Sex File: My wife's crush last year has improved our love life. Is this normal?

The fact you and your wife have survived for a year suggests this upset has helped you find your way back to each other
Sex File: My wife's crush last year has improved our love life. Is this normal?

When one partner threatens a relationship by developing feelings for a third party, it is a wake-up call. Picture: iStock 

Last year, my wife admitted to a serious crush on a colleague. Our sex life hadn't had much passion for a while. Her confession caused an argument and she spent a few nights in the spare room, but then we somehow started having more and better sex. Is this normal?

Normal is relative but intuitively it makes sense. When one partner threatens a relationship by developing feelings for a third party, it is a wake-up call. Couples in long-term relationships have a tendency to lose sight of each other. It's not intentional. Life starts to compete for the attention that was once directed towards each other. Relationships begin to function on autopilot and you forget to remind each other how much you are valued. 

Once you start taking what you have for granted, it is easier to be seduced by relationships that feel shiny and new: the colleague who makes you laugh; the personal trainer who has abs of steel; the online friend who just gets you.
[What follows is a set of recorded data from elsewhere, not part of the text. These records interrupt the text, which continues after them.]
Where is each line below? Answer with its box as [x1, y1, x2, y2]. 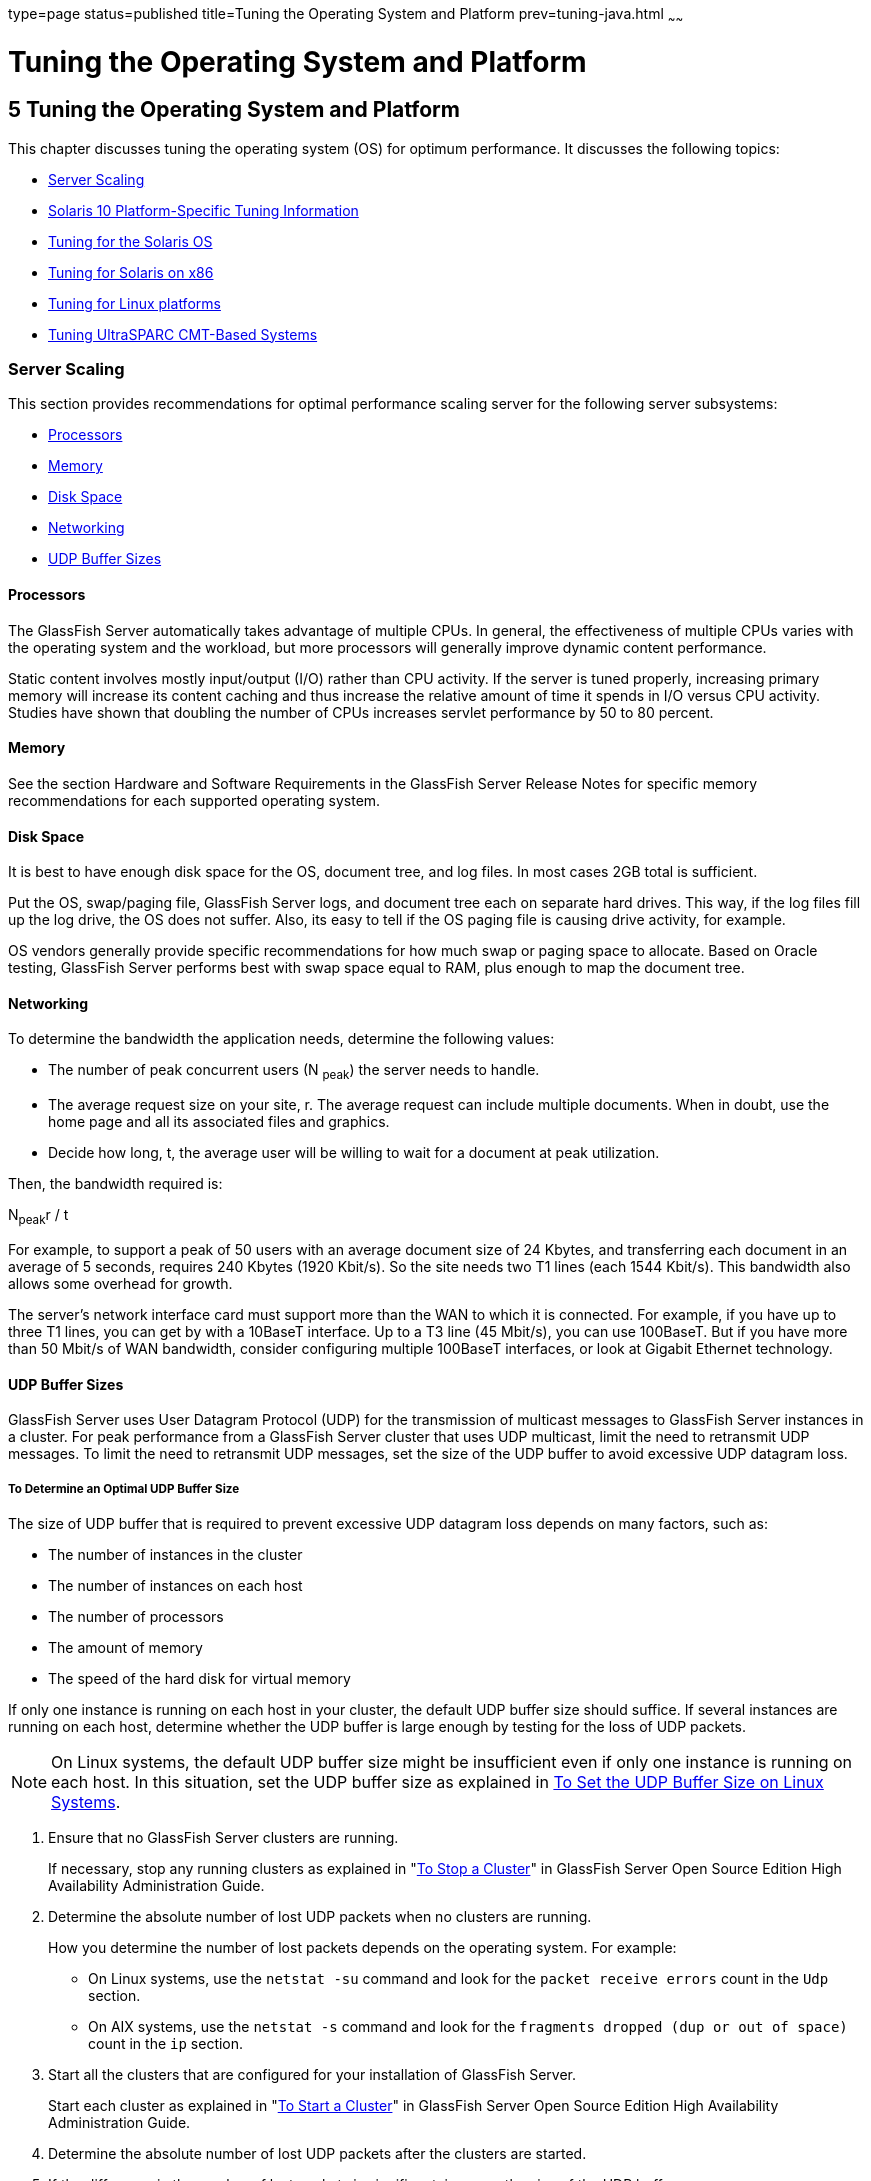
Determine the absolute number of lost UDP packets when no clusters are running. [48, 1907, 592, 1925]
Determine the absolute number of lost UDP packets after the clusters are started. [48, 2144, 587, 2162]
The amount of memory [48, 1638, 203, 1656]
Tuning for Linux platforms [48, 294, 221, 312]
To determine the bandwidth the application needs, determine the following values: [8, 1030, 555, 1048]
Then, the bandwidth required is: [8, 1175, 223, 1193]
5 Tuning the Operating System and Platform [8, 97, 460, 123]
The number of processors [48, 1607, 224, 1625]
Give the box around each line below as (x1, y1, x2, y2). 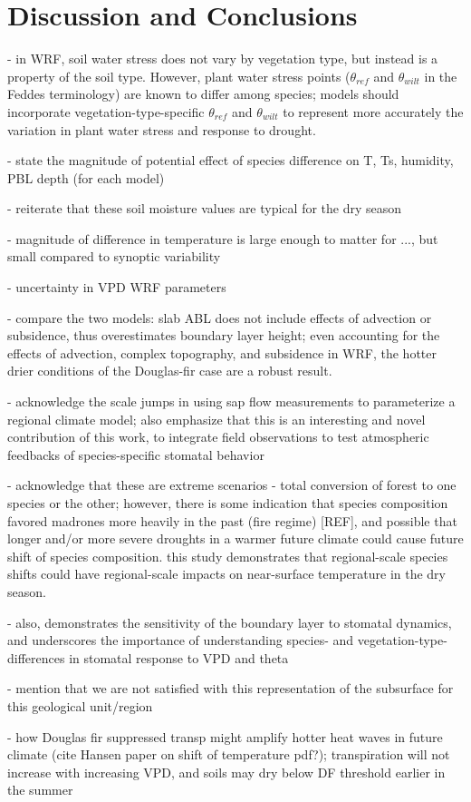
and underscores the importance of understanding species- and (7, 631, 354, 650)
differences (7, 648, 65, 667)
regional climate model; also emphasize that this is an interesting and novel (7, 409, 426, 428)
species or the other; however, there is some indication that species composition (7, 494, 448, 512)
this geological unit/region (7, 696, 153, 715)
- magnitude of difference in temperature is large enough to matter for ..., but (7, 229, 438, 248)
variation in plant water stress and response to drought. (7, 120, 316, 139)
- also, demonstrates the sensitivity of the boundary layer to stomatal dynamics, (7, 612, 452, 631)
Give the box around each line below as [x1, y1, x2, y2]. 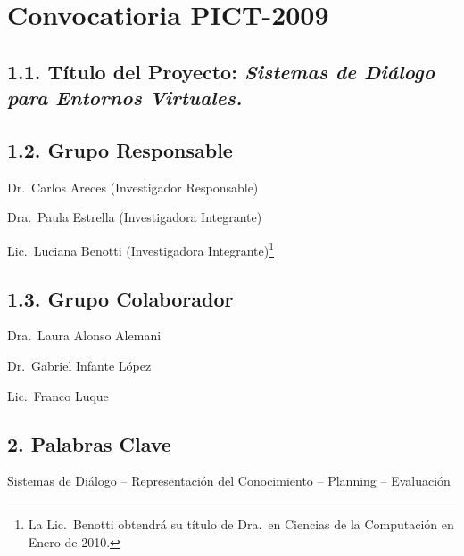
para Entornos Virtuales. [7, 84, 243, 111]
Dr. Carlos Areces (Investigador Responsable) [7, 177, 259, 196]
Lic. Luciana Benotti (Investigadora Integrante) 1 [7, 238, 275, 259]
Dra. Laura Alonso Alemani [7, 326, 162, 345]
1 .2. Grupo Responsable [7, 135, 233, 163]
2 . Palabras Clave [7, 429, 171, 457]
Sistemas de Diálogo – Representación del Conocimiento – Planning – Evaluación [7, 471, 451, 490]
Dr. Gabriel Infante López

Although there is not a huge amount of academic research on the impact of a third-party infatuation on a relationship, the research that exists confirms your experience. In 2015, a Columbia University study explored women's experiences with feelings "for someone outside their primary relationship". 

An anonymous survey was answered by 160 women who had experienced a crush during their long-term relationship. Most had been in their relationship for five to 10 years and the study found that, for a third of them, having a crush had no impact on their levels of sexual desire. However, for one in six, having a crush increased their desire for their primary partner.

The researchers theorised "women often funnelled increased sexual desire from a crush into their primary relationship". However, most of the women in the study did not disclose their crush, largely because they had no intention of acting on their feelings and did not want to jeopardise their relationships. 

Your wife has been honest with you, which suggests her crush was indeed serious. Even though they didn't have sex, telling you about it can't have been easy and I suspect it may have been a way for your wife to burst the bubble and de-idealise her colleague. Either way, it must have been a jolt to your faith in her and the stability of your marriage.

Any disclosure of emotional or sexual betrayal leaves both partners feeling vulnerable. There is often anger and recrimination, but disclosure also forces both partners to see each other as autonomous individuals and that can be a good thing. 

It makes the person who's had a crush realise what they have to lose. Similarly, the person who has been "betrayed" realises their partner has agency and can choose to leave if they want to.

If there is love there, that new sense of separateness can reignite passion, which is all the more intense because it is tempered by fear. In some couples, the sexual reunion is temporary, but the fact you and your wife have survived for a year suggests this upset has helped you find your way back to each other. Talking honestly about why this happened and what you have both learnt from the experience will further strengthen your connection.